Kesukaan mengoleksi dan menyimpan dokumentasi itu kemudian dia tularkan di kantornya. Ketika jadi wakil pemimpin redaksi, dia sering menugaskan stafnya untuk pergi mencari pelbagai dokumentasi penting untuk mengisi perpustakaan.
“Karena saya yakin suatu saat semua dokumen itu akan sangat berguna. Terutama untuk generasi muda, ” ujar TWH, wartawan penerima gelar kehormatan Veteran Pejuang Kemerdekaan Golongan B dari Departemen Pertahanan Keamanan RI.
Tahun ini, berbarengan dengan perayaan Hari Pers Nasional 2023 yang digelar di Medan, TWH kembali mendapat penghargaan. Kali ini dari Panitia Pusat HPN 2023. Berupa Penghargaan Kepeloporan Pers atas perannya sebagai Tokoh Pers Tiga Jaman. Sebuah penghargaan yang tepat sasaran.
Lahir di Geudong Samudra Pasai, Aceh Utara, pada 15 November 1932, TWH memang dibesarkan di era perjuangan kemerdekaan RI. Ayahnya A. Rahman TWH adalah seorang pejuang kemerdekaan di Aceh Utara.
Dalam usia belasan tahun ketika masih sekolah di Sekolah Menengah Islam (SMI) di Lhokseumawe, Muhammad TWH ikut berjuang dan bergabung dalam Tentara Pelajar Indonesia ( TPI) di kampungnya.
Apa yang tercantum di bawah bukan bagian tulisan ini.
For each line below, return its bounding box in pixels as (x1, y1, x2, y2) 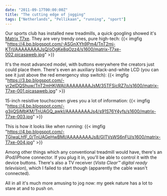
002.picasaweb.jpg (5, 52, 45, 58)
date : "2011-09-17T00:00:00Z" (5, 7, 68, 13)
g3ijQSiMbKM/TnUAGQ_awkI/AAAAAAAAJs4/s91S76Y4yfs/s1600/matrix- (5, 108, 156, 114)
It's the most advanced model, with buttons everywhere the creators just (5, 61, 155, 68)
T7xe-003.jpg (5, 114, 33, 120)
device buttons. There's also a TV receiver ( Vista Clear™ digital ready (5, 160, 148, 166)
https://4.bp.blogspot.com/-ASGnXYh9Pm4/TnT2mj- (7, 41, 116, 47)
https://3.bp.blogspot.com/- (7, 77, 65, 83)
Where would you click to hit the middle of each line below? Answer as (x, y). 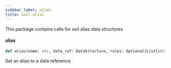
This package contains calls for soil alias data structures (64, 29)
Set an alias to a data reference (38, 60)
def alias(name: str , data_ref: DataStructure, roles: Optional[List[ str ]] (87, 51)
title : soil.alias (25, 15)
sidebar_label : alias (28, 10)
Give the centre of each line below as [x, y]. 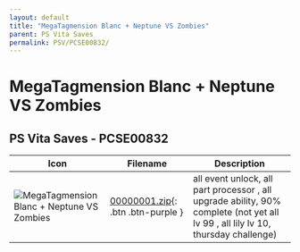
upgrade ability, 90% [237, 201]
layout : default [39, 17]
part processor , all [233, 190]
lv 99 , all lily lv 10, [232, 223]
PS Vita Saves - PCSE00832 [89, 138]
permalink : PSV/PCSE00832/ [59, 42]
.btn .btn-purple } [147, 213]
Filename [147, 164]

Dia menjadi anggota Penerangan Tentara Resimen V Divisi X. Dalam tugas itulah dia berkenalan dengan dunia siaran radio.
Ia memulai karier sebagai koresponden Radio Perjuangan ‘Rimba Raya’. Lalu, menjadi penerbit surat kabar stensilan ‘ Suasana’. Surat kabar ini khusus menyiarkan berita-berita perang kemerdekaan di bawah supervisi Seksi Penerangan Resimen V Divisi X.
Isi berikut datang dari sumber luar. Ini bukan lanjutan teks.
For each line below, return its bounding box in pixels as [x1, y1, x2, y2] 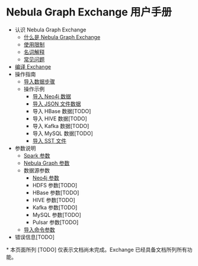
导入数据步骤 [23, 78, 55, 85]
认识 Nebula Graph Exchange [14, 26, 87, 33]
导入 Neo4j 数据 [32, 92, 71, 100]
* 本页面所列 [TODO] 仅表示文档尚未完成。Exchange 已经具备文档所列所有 [6, 246, 188, 253]
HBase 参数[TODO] [32, 189, 79, 196]
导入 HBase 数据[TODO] [32, 107, 91, 114]
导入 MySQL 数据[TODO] [32, 130, 93, 137]
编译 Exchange [14, 63, 52, 70]

Usai kemerdekaan, pada tahun 1950, TWH pindah ke Medan. Di kota ini dia melanjutkan pendidikannya yang tercecer karena perjuangan kemerdekaan. Ia tamatkan sekolah menengahnya dan melanjutkan studi hingga meraih gelar di Akademi Pers Indonesia (API) Medan, dan Fakultas Sosial Politik Universitas Islam Sumatera Utara, jurusan Ilmu Komunikasi.
Berbekal ilmu itu, pada tahun 1954 TWH bergabung ke surat kabar Mimbar Umum. Sepak terjang jurnalismenya dalam peliputan dan penulisan terekam jelas. Dia lama malang melintang sebagai wartawan olahraga. Dan tercatat pernah menjadi Ketua SIWO Sumut.
Rajin menulis, TWH mengaku sudah menulis 27 buku. Tentang macam- macam hal, terutama yang berkaitan dengan sejarah termasuk ihwal perang kemerdekaan.
Keluarganya sangat bangga ketika menerima undangan TWH akan menerima penghargaan HPN yang akan diserahkan di hadapan Presiden Jokowi.
Sayang sekali, di tengah kemeriahan suasana di acara puncak HPN, 9 Februari lalu, ada insiden kecil. Wartawan sepuh yang kini menggunakan kursi roda itu, gagal naik ke panggung untuk menerima sertifikat penghargaan. Itu gara-gara kursi rodanya patah tatkala didorong turun dari mobil pengantar menuju arena upacara di Gedung Serba Guna Pemrovsu.